If your parents were super strict and they punished you beyond what was appropriate, then you’re going to have a hard time understanding God’s love. Fear will creep in.
If you grew up without consistent parents, or your parents divorced, or one of your parents left you, then you’re going to have a hard time understanding God’s love. Fear will creep in.
See, perfect love, the LOVE of God the Father, drives out fear...
It views God as one who disciplines rather than punishes. A loving father disciplines his children as it says in Hebrews 12. A vengeful, or flakey, or temperamental God punishes…
To love, we need to remember that God loves you unconditionally, that you are his child, and that to love means accepting and receiving that love without you having to earn it. You did nothing to receive God’s unconditional love!
FEAR OF NEIGHBOR
YODA was right: Fear leads to the darkside. Fear leads to anger. Anger leads to hate. Hate leads to suffering...
Rather than love our neighbors, we can fear them in unhealthy ways:
Fear causes us to judge.
Fear causes us to see only externals, the skinny jeans, the tattoos, the amount of mascara, the way they turn their cap, or hold their Bible, or whatever!
Fear causes us to separate.
Fear causes us to miss out on life-changing relationships.
Fear causes anger in us against those who disagree with us.
Fear causes us to freeze rather than converse.
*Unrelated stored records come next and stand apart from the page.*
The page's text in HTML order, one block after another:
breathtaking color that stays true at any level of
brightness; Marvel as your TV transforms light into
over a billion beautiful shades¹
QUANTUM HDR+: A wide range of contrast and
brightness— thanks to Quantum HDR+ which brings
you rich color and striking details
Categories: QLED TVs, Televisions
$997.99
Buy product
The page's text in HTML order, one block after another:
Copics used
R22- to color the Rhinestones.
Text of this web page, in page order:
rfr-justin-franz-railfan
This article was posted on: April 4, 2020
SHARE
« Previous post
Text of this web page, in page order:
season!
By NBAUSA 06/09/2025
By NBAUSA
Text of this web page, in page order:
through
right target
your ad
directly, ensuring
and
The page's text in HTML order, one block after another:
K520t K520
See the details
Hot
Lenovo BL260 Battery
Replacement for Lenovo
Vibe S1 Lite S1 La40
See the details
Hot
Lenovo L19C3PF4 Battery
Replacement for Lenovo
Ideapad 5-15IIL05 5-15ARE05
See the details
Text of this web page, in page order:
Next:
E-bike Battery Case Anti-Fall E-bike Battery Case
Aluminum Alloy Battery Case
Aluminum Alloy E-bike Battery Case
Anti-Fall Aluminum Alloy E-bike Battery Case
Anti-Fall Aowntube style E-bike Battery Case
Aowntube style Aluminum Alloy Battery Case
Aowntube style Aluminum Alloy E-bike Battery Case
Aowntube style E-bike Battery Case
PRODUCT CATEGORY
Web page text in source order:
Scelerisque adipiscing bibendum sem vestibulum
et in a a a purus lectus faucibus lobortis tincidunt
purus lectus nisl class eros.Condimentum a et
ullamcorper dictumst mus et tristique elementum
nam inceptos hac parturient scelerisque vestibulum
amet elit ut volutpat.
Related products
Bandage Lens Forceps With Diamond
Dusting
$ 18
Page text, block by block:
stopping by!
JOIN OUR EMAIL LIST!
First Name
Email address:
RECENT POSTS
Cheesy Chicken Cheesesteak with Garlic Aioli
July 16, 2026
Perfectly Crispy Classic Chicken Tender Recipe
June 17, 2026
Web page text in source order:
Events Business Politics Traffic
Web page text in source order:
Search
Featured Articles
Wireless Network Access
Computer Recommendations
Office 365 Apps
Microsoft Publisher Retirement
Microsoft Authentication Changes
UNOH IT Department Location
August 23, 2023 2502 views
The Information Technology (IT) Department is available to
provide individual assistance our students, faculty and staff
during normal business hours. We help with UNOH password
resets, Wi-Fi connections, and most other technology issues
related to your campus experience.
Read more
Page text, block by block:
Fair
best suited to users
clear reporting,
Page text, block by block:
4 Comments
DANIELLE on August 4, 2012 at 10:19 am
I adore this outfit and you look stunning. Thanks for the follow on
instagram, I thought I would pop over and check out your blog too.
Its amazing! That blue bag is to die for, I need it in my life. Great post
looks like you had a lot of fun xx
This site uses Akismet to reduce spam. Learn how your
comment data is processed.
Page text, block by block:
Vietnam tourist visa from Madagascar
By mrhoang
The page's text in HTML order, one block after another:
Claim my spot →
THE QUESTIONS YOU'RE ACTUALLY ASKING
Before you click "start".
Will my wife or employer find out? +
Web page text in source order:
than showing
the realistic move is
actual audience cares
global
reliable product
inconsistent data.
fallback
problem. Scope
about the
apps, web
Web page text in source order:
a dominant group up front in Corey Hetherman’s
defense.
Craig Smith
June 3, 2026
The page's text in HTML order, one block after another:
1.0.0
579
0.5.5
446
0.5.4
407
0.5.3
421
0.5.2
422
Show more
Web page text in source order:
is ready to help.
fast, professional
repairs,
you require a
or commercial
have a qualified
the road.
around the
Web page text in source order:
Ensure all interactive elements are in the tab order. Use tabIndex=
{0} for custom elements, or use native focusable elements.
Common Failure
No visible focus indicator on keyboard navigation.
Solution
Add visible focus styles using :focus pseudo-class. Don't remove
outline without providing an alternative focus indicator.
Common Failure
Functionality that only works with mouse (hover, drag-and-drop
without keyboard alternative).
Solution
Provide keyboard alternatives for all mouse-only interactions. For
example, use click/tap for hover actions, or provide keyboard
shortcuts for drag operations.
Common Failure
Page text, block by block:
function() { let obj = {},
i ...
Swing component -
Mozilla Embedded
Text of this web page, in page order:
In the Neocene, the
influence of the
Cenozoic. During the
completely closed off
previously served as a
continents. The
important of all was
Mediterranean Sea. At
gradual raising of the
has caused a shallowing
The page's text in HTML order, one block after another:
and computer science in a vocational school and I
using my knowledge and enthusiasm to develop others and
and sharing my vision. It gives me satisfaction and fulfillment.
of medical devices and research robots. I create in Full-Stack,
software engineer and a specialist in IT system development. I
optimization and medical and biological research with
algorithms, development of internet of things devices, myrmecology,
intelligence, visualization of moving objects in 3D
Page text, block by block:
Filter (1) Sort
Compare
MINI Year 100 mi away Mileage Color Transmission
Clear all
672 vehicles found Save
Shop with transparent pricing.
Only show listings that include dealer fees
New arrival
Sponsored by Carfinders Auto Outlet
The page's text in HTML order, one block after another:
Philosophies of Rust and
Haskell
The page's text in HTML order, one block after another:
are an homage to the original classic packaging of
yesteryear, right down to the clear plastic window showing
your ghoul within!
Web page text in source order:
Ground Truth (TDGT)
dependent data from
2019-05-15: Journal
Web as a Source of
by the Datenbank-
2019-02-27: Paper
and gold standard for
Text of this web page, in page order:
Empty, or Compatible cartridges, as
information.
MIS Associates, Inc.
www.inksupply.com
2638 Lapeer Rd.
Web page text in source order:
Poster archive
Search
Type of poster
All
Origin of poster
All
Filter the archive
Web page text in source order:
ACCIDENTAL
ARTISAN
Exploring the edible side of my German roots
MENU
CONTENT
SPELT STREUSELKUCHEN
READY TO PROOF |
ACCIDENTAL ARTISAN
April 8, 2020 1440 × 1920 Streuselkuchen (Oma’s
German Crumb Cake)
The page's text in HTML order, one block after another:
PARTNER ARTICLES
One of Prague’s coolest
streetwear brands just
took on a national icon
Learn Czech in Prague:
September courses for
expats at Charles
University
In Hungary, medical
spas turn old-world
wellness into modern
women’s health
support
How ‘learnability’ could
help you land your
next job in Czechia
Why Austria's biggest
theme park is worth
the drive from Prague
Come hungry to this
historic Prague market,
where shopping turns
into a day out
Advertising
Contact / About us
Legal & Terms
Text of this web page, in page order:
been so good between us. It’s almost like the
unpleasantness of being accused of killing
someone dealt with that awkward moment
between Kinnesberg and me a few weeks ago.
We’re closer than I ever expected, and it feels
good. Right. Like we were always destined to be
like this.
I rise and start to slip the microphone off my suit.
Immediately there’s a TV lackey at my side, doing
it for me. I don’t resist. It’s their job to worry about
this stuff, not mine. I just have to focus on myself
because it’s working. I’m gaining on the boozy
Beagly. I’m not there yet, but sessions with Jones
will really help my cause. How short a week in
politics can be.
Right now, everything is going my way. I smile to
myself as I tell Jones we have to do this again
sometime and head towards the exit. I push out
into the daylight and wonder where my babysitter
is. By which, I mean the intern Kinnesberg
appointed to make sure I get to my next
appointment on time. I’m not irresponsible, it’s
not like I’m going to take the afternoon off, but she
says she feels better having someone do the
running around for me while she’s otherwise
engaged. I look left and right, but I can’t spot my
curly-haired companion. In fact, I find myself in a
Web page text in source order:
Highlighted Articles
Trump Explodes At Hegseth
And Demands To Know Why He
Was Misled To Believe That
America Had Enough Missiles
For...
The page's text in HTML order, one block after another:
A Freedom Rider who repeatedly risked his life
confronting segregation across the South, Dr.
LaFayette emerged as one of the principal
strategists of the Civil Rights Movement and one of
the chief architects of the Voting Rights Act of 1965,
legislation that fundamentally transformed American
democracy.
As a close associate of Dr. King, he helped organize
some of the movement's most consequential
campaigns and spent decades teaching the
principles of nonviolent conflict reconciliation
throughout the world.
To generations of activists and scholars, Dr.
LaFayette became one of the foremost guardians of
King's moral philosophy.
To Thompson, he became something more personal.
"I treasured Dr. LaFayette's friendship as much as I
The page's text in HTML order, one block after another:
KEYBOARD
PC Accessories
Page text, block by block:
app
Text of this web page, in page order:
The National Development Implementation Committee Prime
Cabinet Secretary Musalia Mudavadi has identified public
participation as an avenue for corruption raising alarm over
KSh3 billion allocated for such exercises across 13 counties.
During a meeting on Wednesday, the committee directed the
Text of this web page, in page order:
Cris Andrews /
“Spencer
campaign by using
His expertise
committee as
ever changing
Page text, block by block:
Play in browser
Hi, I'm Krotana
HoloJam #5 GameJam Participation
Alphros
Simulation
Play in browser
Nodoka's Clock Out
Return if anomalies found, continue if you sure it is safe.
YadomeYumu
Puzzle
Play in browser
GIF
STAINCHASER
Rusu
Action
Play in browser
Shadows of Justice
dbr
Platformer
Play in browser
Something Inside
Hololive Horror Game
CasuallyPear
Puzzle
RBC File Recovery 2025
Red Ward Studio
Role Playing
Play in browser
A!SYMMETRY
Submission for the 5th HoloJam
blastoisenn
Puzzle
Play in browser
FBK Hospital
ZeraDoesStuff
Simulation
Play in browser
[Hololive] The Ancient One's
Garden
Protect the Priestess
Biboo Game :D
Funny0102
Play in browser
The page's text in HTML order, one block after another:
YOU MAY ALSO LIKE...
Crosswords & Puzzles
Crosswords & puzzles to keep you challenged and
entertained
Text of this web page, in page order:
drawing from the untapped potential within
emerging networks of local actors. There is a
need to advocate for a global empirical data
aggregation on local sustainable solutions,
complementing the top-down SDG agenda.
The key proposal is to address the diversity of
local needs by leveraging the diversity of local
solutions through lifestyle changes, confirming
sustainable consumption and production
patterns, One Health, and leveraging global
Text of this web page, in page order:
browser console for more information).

Fear paints others as enemies and listens to narratives that only reenforce their evil.
Fear presents us as the victim as opposed to victors in Christ! Like, we have nothing to fear! Even with all the redefinition of love in our culture, even with our culture highjacking symbols of love like the rainbow, and altering them to represent a spectrum of love, we’ve got nothing to fear. Rather the play the ‘woo is us card’, we can play the ‘who is Christ’ card: who sat with sinners and tax-collectors—social oddballs, misfits, traders, rebels, and the promiscuous, and he dined with them! Laughed with them, and was criticized by the socially perfect for doing so!
But fear has no place for love!
The command to love begins by asking the Holy Spirit to erode your fear...
Good example:
Tertullian (AD 155–220), in his Apologeticus,
“Look,” say those who don’t believe, “how the Christians love one another,” for those who don’t believe hate one another; “and how [the Christians] are ready to die for each other,” for those who don’t believe are readier to cut one another’s throats. . . . But we Christians look upon ourselves as one body, informed as it were by one soul; and being thus incorporated by love.”